Computer simulation results presented in Figure 5 explain this situation. First, the computer simulated stationary rate v20 really has the hyperbolic dependence on the succinate concentration (Figure 5A) and decreases at decreasing k29, i.e., decreasing QH2 oxidation that results in a suppression of SQR activity. Second, Figures 5B,C show why the rates v6 (that equal v20 in the steady state) and v23 (Figure 1A; Supplementary Table S1) that have one the same substrate and one the same product have qualitatively different kinetics, hyperbolic (v6), and bell-shaped (v23). Figure 5B shows that unidirectional mainstream electron flows in forward (from FADH2 to oxidized [2Fe-2S] cluster), v6_forward, and reverse (from reduced [2Fe-2S]− cluster to FADH•), v6_reverse, direction (expression for them in the section Supplementary Data Mathematical model) really follow nonmonotonic FADH2 and FADH• concentration and have bell-shaped kinetics. However, the netto rate: v6_netto = v6_forward − v6_reverse has hyperbolic kinetics due to common-mode inphase changes with a close amplitude in v6_forward and v6_reverse (Figure 5B). Values of these rates v6_forward and v6_reverse are so high compare to v6_netto and close each other that curve for them are indistinguishable in Figure 3B. On the contrary, v23_reverse is very small compare to v23_forward (Figure 5C) due to a small concentration of the one product of this reaction, superoxide O2−. That is why the netto rate of superoxide O2− production by FADH2, v23_netto = v23_forward − v23_reverse follows the forward rate v23_forward only and has bell-shaped kinetics.
The Effect of Limitation of Succinate Transport on ROS Production by CII
It is worth noting that the succinate concentration required for optimal (peak) ROS generation by CII upon inhibition of CIII or Q-binding site is different in different experiments and changes from approximately 50–500 μM in the experiments with both SMP and intact mitochondria (Quinlan et al., 2012; Siebels and Dröse, 2013; Grivennikova et al., 2017). It was proposed earlier (Grivennikova et al., 2017) that a high optimal succinate concentration up to 400–500 μM in intact mitochondria may be related to limitations of succinate permeability into the mitochondrial matrix, where succinate dehydrogenase active site is located.
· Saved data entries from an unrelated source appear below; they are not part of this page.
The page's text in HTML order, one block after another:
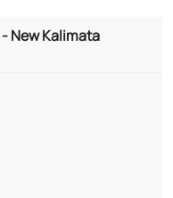
New Kalimata
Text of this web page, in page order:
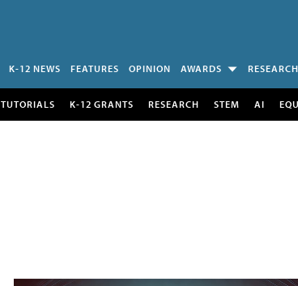
K-12 NEWS FEATURES OPINION AWARDS RESEARCH
TUTORIALS K-12 GRANTS RESEARCH STEM AI
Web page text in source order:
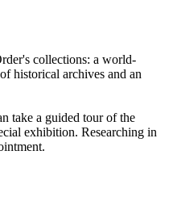
collections: a world-
historical archives and an
take a guided tour of the
exhibition. Researching in
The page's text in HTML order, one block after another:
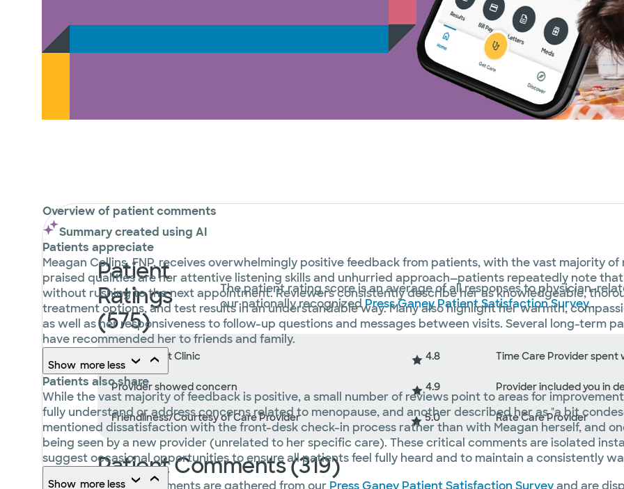
Patient
Ratings
(575)
The patient rating score is an average of all responses to physician-
our nationally recognizedPress Ganey Patient Satisfaction Survey.
4.8
Wait Time at Clinic Time Care Provider
4.9
Provider showed concern Provider included you in
5.0
Friendliness/Courtesy of Care Provider Rate Care Provider
Patient Comments (319)
Overview of patient comments
Summary created using AI
Patients appreciate
Meagan Collins, FNP, receives overwhelmingly positive feedback from patients, with the vast majority
praised qualities are her attentive listening skills and unhurried approach—patients repeatedly note
without rushing to the next appointment. Reviewers consistently describe her as knowledgeable,
treatment options, and test results in an understandable way. Many also highlight her warmth,
as well as her responsiveness to follow-up questions and messages between visits. Several long-term
have recommended her to friends and family.
Show moreless
Patients also share
While the vast majority of feedback is positive, a small number of reviews point to areas for
fully understand or address concerns related to menopause, and another described her as "a bit
mentioned dissatisfaction with the front-desk check-in process rather than with Meagan herself, and
being seen by a new provider (unrelated to her specific care). These critical comments are isolated
suggest occasional opportunities to ensure all patients feel fully heard and to maintain a consistently
Show moreless
Patient comments are gathered from our Press Ganey Patient Satisfaction Surveyand are
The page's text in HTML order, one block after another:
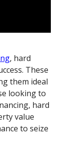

These limitations were simulated in the model by changes in the rate constant of succinate binding to FAD, k1, because diffusion is one of the steps of succinate binding. Computational modeling results on changes in the rate constant k1 presented in Supplementary Figure S3 support, in part, this hypothesis. A decrease in k1 results in a shift of the optimal succinate concentration to the high values of succinate with simultaneous decrease in the maximal rate of ROS production. These changes resemble the effect of inhibition of CIII and Q-binding site. Therefore, it seems most likely that different succinate optimal values of ROS production observed in different experiments are related to both different power of inhibition of CIII or Q-binding site in different experiments and transport limitations of succinate.
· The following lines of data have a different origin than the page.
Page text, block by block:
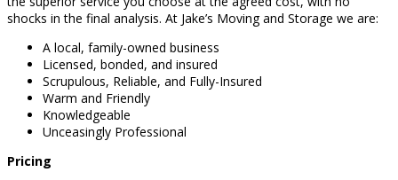
shocks in the final analysis. At Jake’s Moving and Storage we are:
A local, family-owned business
Licensed, bonded, and insured
Scrupulous, Reliable, and Fully-Insured
Warm and Friendly
Knowledgeable
Unceasingly Professional
Pricing
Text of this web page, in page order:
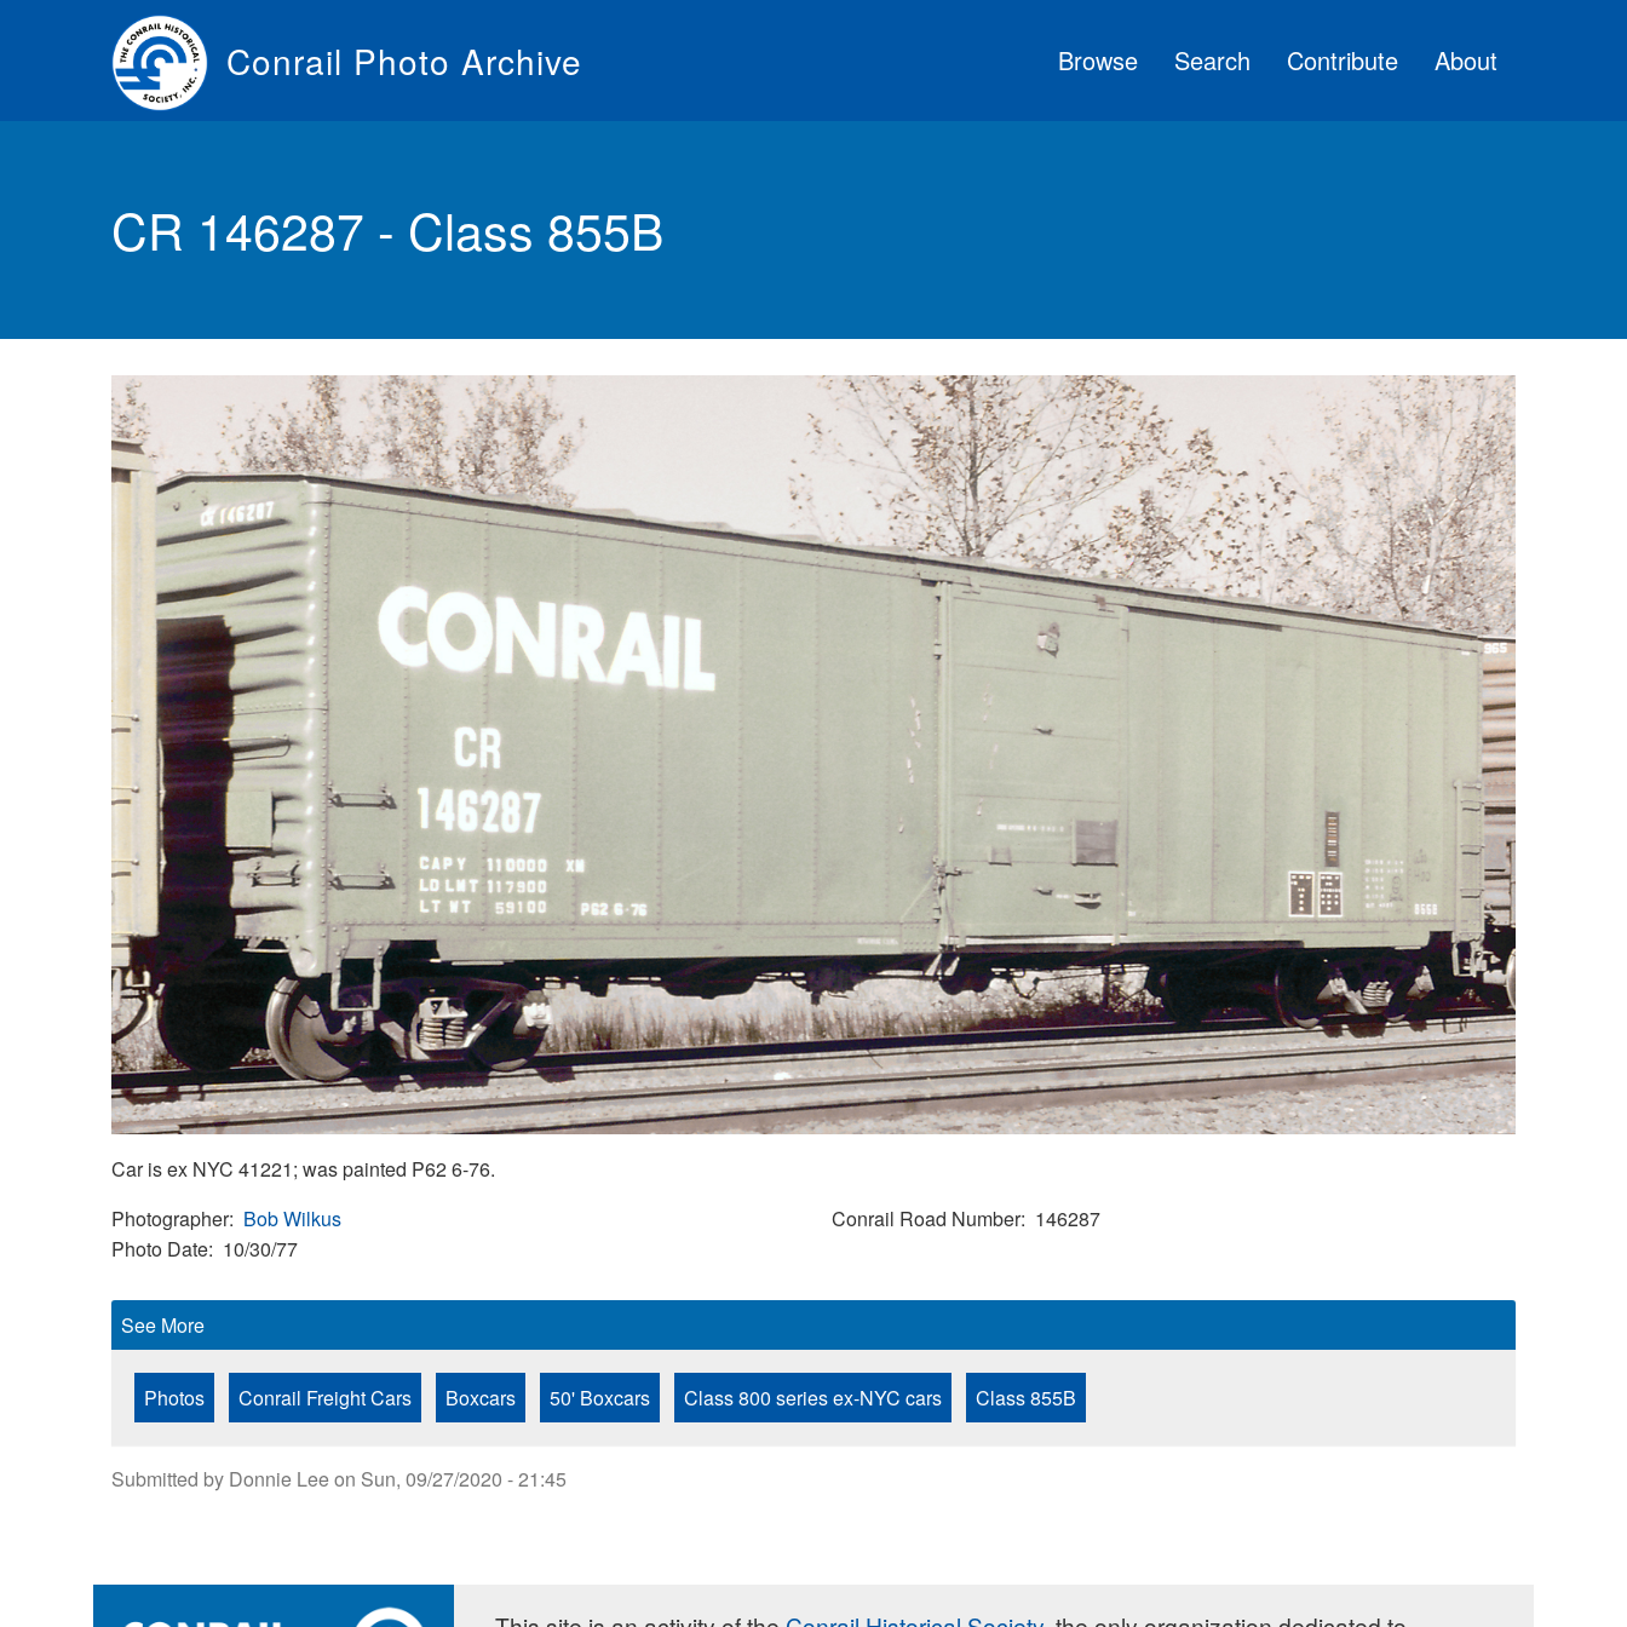
Conrail Photo Archive Browse Search Contribute About
CR 146287 - Class 855B
Car is ex NYC 41221; was painted P62 6-76.
Photographer Bob Wilkus
Photo Date 10/30/77
Conrail Road Number 146287
See More
Photos Conrail Freight Cars Boxcars 50' Boxcars Class 800 series ex-NYC cars Class 855B
Submitted by Donnie Leeon Sun, 09/27/2020 - 21:45

The Role of Heme b in the Electron Transfer in CII
It should point out that our preliminary computational modeling analysis of the simplified model of assembled CII without heme b as an electron carrier in the electron transfer pathway from succinate to Q at the Q-binding site (Markevich et al., 2019) predicts similar effects of inhibition of CIII on ROS production by CII, that is the high-amplitude bell-shaped dependence of the rate of ROS production by CII on the succinate concentration.
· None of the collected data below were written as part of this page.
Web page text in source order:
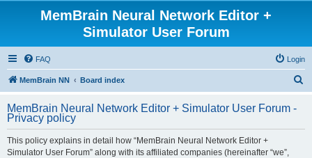
MemBrain Neural Network Editor +
Simulator User Forum
FAQ Login
MemBrain NN Board index
r
MemBrain Neural Network Editor + Simulator User Forum -
Privacy policy
This policy explains in detail how “MemBrain Neural Network Editor +
Simulator User Forum” along with its affiliated companies (hereinafter “we”,
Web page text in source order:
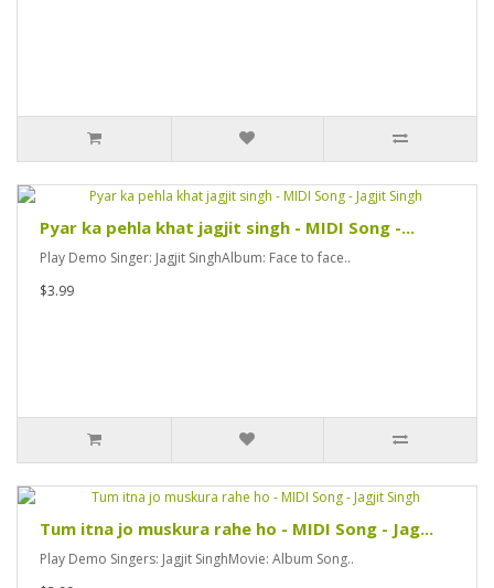
Pyar ka pehla khat jagjit singh - MIDI Song -...
Play Demo Singer: Jagjit SinghAlbum: Face to face..
$3.99
Tum itna jo muskura rahe ho - MIDI Song - Jag...
Play Demo Singers: Jagjit SinghMovie: Album Song..
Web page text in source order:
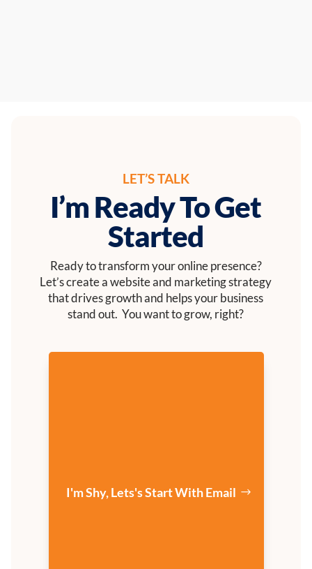
LET’S TALK
I’m Ready To Get
Started
Ready to transform your online presence?
Let’s create a website and marketing strategy
that drives growth and helps your business
stand out. You want to grow, right?
I'm Shy, Lets's Start With Email
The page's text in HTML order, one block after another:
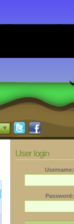
User login
Username:
Password:
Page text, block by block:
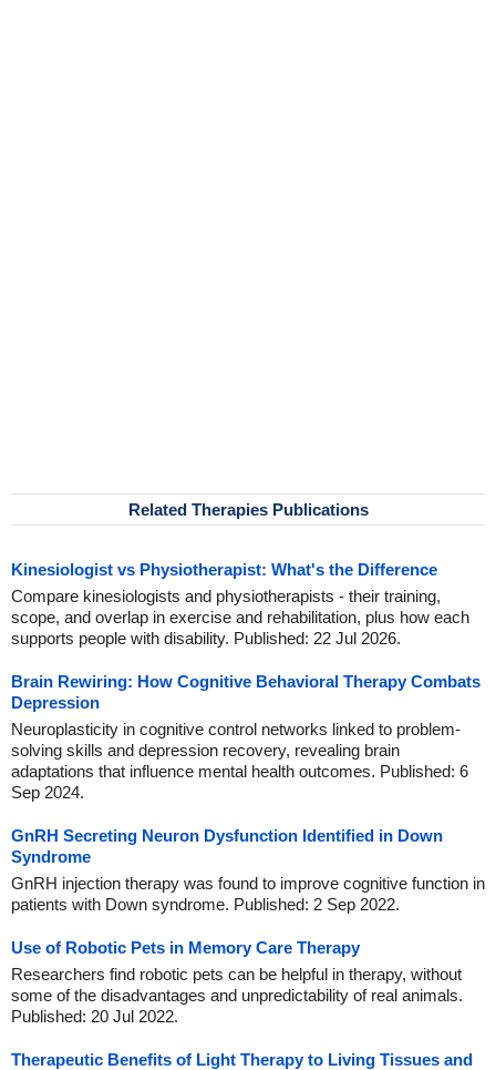
Related Therapies Publications
Kinesiologist vs Physiotherapist: What's the Difference
Compare kinesiologists and physiotherapists - their training,
scope, and overlap in exercise and rehabilitation, plus how each
supports people with disability. Published: 22 Jul 2026.
Brain Rewiring: How Cognitive Behavioral Therapy Combats
Depression
Neuroplasticity in cognitive control networks linked to problem-
solving skills and depression recovery, revealing brain
adaptations that influence mental health outcomes. Published: 6
Sep 2024.
GnRH Secreting Neuron Dysfunction Identified in Down
Syndrome
GnRH injection therapy was found to improve cognitive function in
patients with Down syndrome. Published: 2 Sep 2022.
Use of Robotic Pets in Memory Care Therapy
Researchers find robotic pets can be helpful in therapy, without
some of the disadvantages and unpredictability of real animals.
Published: 20 Jul 2022.
Therapeutic Benefits of Light Therapy to Living Tissues and
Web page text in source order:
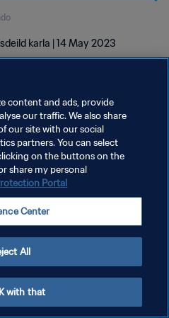
karla | 14 May 2023
LAS COOKIES
content and ads, provide
our traffic. We also share
our site with our social
partners. You can select
on the buttons on the
share my personal
Portal
Center
All
with that
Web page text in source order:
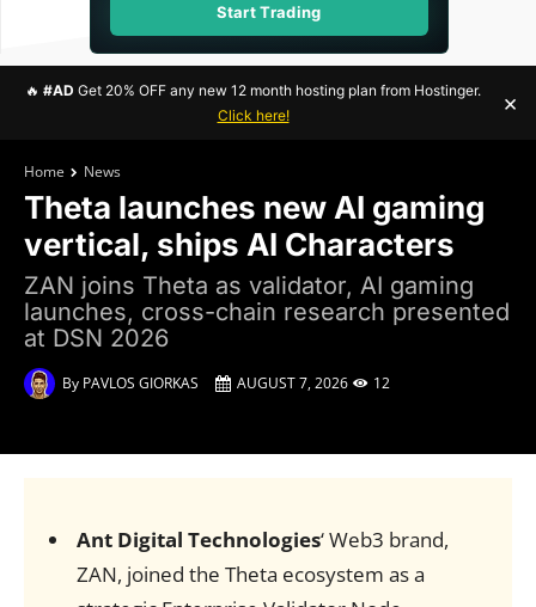
Start Trading
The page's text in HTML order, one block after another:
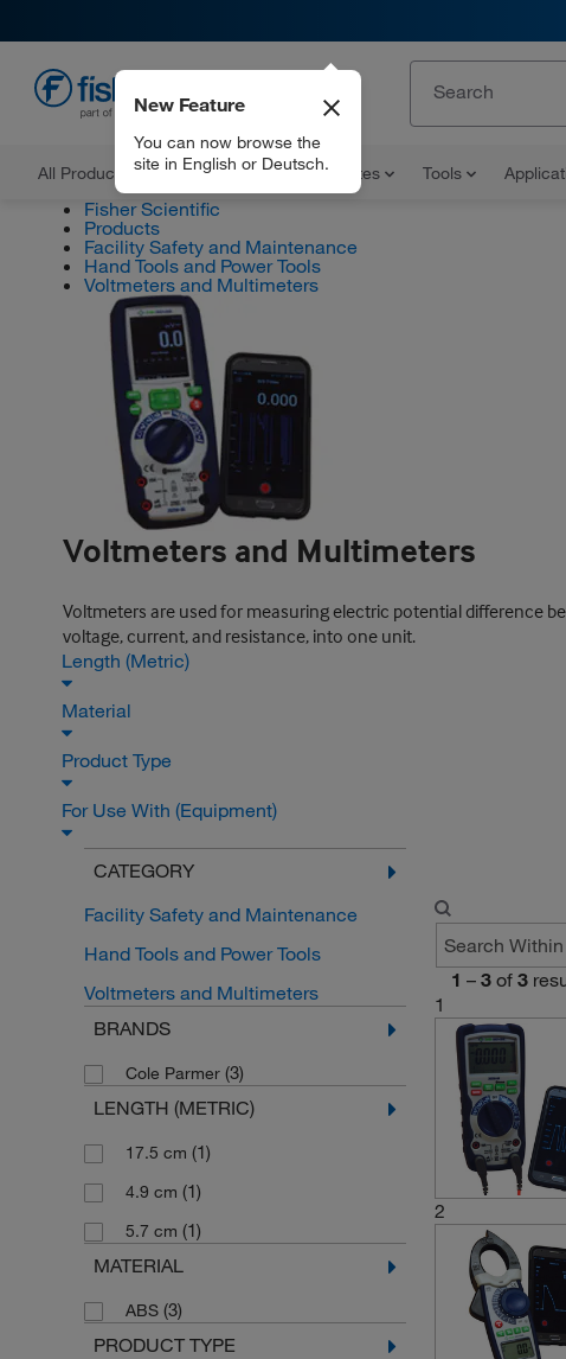
All Products Documents and Certificates Tools
New Feature
You can now browse the
site in English or Deutsch.
Fisher Scientific
Products
Facility Safety and Maintenance
Hand Tools and Power Tools
Voltmeters and Multimeters
Voltmeters and Multimeters
Voltmeters are used for measuring electric potential difference
voltage, current, and resistance, into one unit.
Length (Metric)
Material
Product Type
For Use With (Equipment)
CATEGORY
Facility Safety and Maintenance
Hand Tools and Power Tools
Voltmeters and Multimeters
BRANDS
Cole Parmer (3)
LENGTH (METRIC)
17.5 cm (1)
4.9 cm (1)
5.7 cm (1)
MATERIAL
ABS (3)
PRODUCT TYPE
1 – 3 of 3
1
2

Computational analysis of the present extended model with heme b, i.e., included the thermodynamic cycle [3Fe-4S]↔heme b↔Q↔[3Fe-4S] [reactions (9, 11, and 13) for the first electron and reactions (17, 18, and 21) for the second electron transfer] that was experimentally studied in detail in (Anderson et al., 2014) shows that the value of midpoint potential of the heme b, Em(b), does not affect on the rates of QH2 and ROS production by CII in the steady state, although affects on the rates of electron transfer in the thermodynamic cycle including heme b (Figure 6). The effect of changes in Em(b) values from −185 mV used in the present model for bovine heart CII (Supplementary Table S2) up to +36 mV for Escherichia coli (Anderson et al., 2014) on the stationary rates of electron transfer in CII and reduction of heme b was studied computationally.
Figure 6A shows that the stationary concentration of reduced heme b, b−, increases slowly up to the small concentration, 12 μM, that is about 5% of the total heme b concentration that equal to 235 μM, with an increase in the succinate concentration at Em(b) = −185 mV while increasing Em(b) up to +36 mV results in almost complete reduction of heme b, an increase in b− concentration up to 230 μM, or 98% of the total heme b concentration, at 40 μM succinate concentration. However, despite a strong difference in the reduced steady-state heme b concentration at different Em(b) values the rates of QH2 production, v20, i.e., the SQR activity, ROS production, and vH2O2tot, remain unchanged (Figure 6B).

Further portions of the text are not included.